PARA SENTIR

¿Y si el amor de vacaciones no se quedó en vacaciones?

Durante años pensé que el amor de vacaciones venía con tiquete de regreso incluido. Que uno lo vivía, lo gozaba y luego lo empacaba junto con el protector solar y las gafas de sol. Pero claro, en mi caso, siempre me da por tratar de pasar por inmigración emocional lo que claramente era un vuelo chárter sin derecho a equipaje adicional.

Todo empezó en Cartagena. Sol, mar, cócteles con nombres que no recuerdo y una persona magnética, de esas que te miran como si fueras el único ser humano flotando en la playa. Fueron tres días. O dos y medio, para ser honestos, pero ¿quién cuenta? Entre mojitos, risas con sal marina y promesas a la orilla del mar, yo ya estaba imaginando una vida compartida, con mudanza incluida y playlists colaborativas en Spotify. Ridículo, lo sé.

¿La realidad? Esa persona olvidó mi nombre antes de que yo desocupara la habitación. Y yo todavía me acuerdo hasta del número de la cabaña.

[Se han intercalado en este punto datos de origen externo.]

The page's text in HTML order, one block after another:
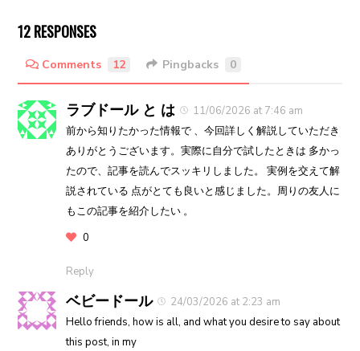
12 RESPONSES
Comments 12 Pingbacks 0
ラブドール と は
11/06/2026 at 7:46 am
前から知りたかった情報で 、今回詳しく解説していただき
ありがとうございます。実際に自分で試したときは 多かっ
たので、記事を読んでスッキリしました。 実例を交えて解
説されている 点がとても良いと感じました。周りの友人に
もこの記事を紹介したい 。
0
Reply
ベビードール
24/03/2026 at 2:23 am
Hello friends, how is all, and what you desire to say about
this post, in my

Pero no fue esa la historia que me marcó. Fue otra. Una que no ocurrió entre cocos ni atardeceres, sino durante una Semana Santa en Bogotá. Irónicamente, fue el amor de vacaciones más intenso que he tenido… en una ciudad donde ni siquiera estaba de vacaciones.

Fueron cuatro días. Cuatro. Intensos, pasionales, dramáticos, como si estuviéramos protagonizando un especial de RCN en horario estelar. Nos juramos amor eterno, compartimos desayunos, cenas, hasta playlists (sí, lo de Spotify no era chiste). Y claro, cuando me mudé definitivamente a Bogotá, pensé que quizás, solo quizás, eso podía continuar.

Spoiler: error nivel principiante.

Busqué a esa persona. Le escribí, le propuse vernos, revivir “lo nuestro”, repetir esa noche que ambos fingimos no recordar. Le propuse un café, un almuerzo, una cerveza artesanal, lo que fuera. Pero fue inútil. Lo que alguna vez pareció fuego, ya era una chispa apagada que ni con soplidos de emergencia revivía.

Y entonces entendí: los amores de vacaciones no son solo cosa de geografía. También son cosa de tiempo. No importa si la distancia es un vuelo o unas cuadras: hay conexiones que nacen bajo una luna especial, y mueren en cuanto se prende la luz del día.

Porque hay personas que no están hechas para durar. Están hechas para iluminar un fin de semana, para hacerte sentir vivo por 72 horas… y luego desaparecer. Y eso, en lugar de doler, debería hacernos sonreír.

Hoy, cuando me acuerdo de esos amores, ya no me da nostalgia. Me da ternura. Me acuerdo de lo que sentí, de lo que imaginé, de lo ingenuo que fui. Y también me acuerdo de la lección: el amor de vacaciones, por muy perfecto que parezca, siempre es amor fuera de temporada.

Y si uno insiste en buscarlo cuando ya se acabaron las promociones… lo más seguro es que termine pagando el doble. Emocionalmente hablando.